Task item » Wherever the string "number" appears in the records, return the line that holds it.
--------------------------------------------------
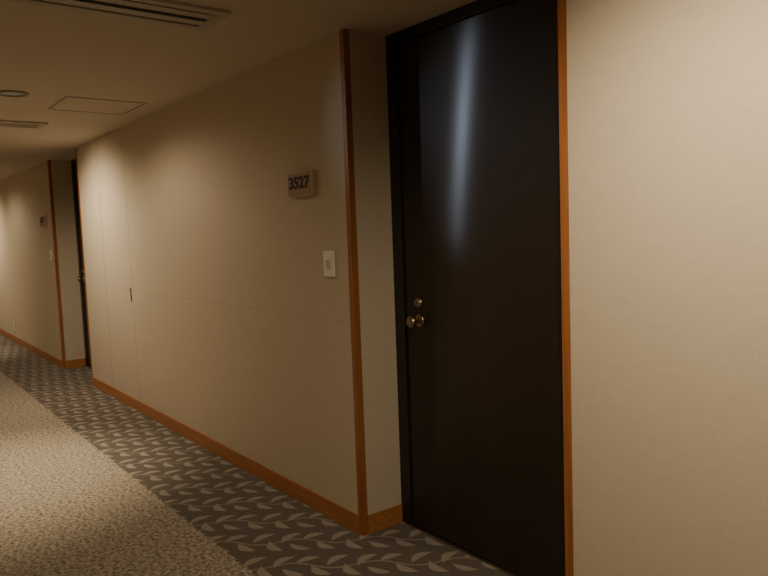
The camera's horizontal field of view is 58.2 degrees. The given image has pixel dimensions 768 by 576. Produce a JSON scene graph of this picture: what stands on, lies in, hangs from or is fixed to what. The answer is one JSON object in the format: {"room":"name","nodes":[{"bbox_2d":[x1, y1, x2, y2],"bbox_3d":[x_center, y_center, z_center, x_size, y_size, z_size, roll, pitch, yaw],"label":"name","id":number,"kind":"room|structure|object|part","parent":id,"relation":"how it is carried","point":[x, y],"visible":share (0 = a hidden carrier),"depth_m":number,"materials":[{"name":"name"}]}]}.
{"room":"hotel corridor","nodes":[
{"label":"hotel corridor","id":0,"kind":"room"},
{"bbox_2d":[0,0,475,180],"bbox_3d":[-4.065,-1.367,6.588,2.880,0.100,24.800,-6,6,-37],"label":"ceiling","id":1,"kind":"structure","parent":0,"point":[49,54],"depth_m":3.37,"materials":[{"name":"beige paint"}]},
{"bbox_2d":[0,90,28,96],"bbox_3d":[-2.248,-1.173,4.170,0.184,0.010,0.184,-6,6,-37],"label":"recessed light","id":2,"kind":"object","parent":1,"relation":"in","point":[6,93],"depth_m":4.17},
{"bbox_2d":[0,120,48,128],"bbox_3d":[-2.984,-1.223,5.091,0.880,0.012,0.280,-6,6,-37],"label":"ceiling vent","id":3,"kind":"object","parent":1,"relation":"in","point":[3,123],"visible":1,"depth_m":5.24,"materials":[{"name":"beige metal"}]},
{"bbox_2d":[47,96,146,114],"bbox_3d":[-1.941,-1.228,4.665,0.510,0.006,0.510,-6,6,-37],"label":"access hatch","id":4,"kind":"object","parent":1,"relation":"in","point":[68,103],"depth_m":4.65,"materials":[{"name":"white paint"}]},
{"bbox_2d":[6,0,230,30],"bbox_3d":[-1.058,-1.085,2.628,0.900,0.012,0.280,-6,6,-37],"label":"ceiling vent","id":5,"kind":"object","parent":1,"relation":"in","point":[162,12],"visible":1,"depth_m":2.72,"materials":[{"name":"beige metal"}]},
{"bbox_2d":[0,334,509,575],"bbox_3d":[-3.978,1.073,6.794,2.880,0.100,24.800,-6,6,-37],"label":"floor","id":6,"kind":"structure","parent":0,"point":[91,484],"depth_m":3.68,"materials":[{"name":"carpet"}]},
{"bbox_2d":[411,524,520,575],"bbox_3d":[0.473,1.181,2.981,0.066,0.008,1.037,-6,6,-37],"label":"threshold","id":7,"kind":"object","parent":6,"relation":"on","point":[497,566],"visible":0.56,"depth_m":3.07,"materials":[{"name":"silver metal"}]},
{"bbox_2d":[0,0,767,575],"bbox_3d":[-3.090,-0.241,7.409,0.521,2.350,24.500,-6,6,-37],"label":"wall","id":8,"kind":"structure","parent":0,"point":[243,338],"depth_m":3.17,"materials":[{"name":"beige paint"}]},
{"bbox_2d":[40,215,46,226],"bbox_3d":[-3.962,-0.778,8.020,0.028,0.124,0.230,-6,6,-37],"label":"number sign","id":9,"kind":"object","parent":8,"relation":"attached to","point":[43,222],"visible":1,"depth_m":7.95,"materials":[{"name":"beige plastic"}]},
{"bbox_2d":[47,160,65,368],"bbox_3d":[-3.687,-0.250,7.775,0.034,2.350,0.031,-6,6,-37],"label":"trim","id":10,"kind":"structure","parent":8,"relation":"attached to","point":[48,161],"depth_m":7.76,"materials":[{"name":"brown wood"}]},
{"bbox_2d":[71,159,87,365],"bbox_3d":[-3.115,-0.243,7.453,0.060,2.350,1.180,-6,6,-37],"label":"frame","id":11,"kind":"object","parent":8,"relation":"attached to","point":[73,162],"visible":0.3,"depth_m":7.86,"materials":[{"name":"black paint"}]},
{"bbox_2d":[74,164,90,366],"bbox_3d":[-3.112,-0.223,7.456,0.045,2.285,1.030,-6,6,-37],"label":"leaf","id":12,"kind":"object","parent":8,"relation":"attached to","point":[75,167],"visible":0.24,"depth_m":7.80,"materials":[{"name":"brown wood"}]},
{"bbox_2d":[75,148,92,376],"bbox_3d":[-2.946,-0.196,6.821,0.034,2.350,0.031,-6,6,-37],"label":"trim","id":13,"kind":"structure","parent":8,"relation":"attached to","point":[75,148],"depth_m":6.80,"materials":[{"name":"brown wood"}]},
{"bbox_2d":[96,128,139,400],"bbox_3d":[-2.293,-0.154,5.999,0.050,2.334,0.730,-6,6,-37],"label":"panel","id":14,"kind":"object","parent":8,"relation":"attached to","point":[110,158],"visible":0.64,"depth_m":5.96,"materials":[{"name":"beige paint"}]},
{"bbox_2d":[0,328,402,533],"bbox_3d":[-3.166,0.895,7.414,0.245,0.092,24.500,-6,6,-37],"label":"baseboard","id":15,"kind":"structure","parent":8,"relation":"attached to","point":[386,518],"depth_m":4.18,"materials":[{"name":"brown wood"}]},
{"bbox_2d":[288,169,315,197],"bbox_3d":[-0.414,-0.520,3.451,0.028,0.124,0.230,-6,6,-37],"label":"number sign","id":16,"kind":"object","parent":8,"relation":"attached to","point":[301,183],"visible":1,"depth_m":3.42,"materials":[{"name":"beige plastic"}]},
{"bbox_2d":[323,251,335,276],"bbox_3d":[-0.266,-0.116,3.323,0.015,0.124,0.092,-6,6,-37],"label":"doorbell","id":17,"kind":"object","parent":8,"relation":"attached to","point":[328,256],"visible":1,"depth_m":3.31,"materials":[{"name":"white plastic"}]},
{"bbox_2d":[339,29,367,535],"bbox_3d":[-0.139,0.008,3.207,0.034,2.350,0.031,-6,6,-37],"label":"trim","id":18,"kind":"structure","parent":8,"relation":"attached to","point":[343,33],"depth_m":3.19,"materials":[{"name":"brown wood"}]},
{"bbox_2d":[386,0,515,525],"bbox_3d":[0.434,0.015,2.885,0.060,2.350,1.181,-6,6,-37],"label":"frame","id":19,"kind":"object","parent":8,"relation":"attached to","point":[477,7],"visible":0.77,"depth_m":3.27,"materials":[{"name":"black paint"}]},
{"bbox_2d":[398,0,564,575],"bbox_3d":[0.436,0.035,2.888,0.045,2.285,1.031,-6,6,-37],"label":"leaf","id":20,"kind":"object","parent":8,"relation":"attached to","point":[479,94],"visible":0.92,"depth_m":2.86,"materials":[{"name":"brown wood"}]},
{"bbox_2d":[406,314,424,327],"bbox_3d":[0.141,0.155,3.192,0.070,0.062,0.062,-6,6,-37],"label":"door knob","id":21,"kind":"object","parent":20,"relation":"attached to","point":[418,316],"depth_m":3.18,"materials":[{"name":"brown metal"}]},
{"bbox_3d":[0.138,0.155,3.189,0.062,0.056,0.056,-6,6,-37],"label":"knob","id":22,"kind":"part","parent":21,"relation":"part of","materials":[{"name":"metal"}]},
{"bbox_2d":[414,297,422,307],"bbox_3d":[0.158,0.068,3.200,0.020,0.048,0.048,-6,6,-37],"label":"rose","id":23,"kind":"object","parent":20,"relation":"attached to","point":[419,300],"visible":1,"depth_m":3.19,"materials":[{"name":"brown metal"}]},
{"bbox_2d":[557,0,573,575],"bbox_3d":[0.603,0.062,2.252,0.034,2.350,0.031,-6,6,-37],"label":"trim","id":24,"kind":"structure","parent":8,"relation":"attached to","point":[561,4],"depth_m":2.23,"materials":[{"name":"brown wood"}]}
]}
--------------------------------------------------
Answer for the task »
The camera's horizontal field of view is 58.2 degrees. The given image has pixel dimensions 768 by 576. Produce a JSON scene graph of this picture: what stands on, lies in, hangs from or is fixed to what. The answer is one JSON object in the format: {"room":"name","nodes":[{"bbox_2d":[x1, y1, x2, y2],"bbox_3d":[x_center, y_center, z_center, x_size, y_size, z_size, roll, pitch, yaw],"label":"name","id":number,"kind":"room|structure|object|part","parent":id,"relation":"how it is carried","point":[x, y],"visible":share (0 = a hidden carrier),"depth_m":number,"materials":[{"name":"name"}]}]}.
{"bbox_2d":[40,215,46,226],"bbox_3d":[-3.962,-0.778,8.020,0.028,0.124,0.230,-6,6,-37],"label":"number sign","id":9,"kind":"object","parent":8,"relation":"attached to","point":[43,222],"visible":1,"depth_m":7.95,"materials":[{"name":"beige plastic"}]},
{"bbox_2d":[288,169,315,197],"bbox_3d":[-0.414,-0.520,3.451,0.028,0.124,0.230,-6,6,-37],"label":"number sign","id":16,"kind":"object","parent":8,"relation":"attached to","point":[301,183],"visible":1,"depth_m":3.42,"materials":[{"name":"beige plastic"}]},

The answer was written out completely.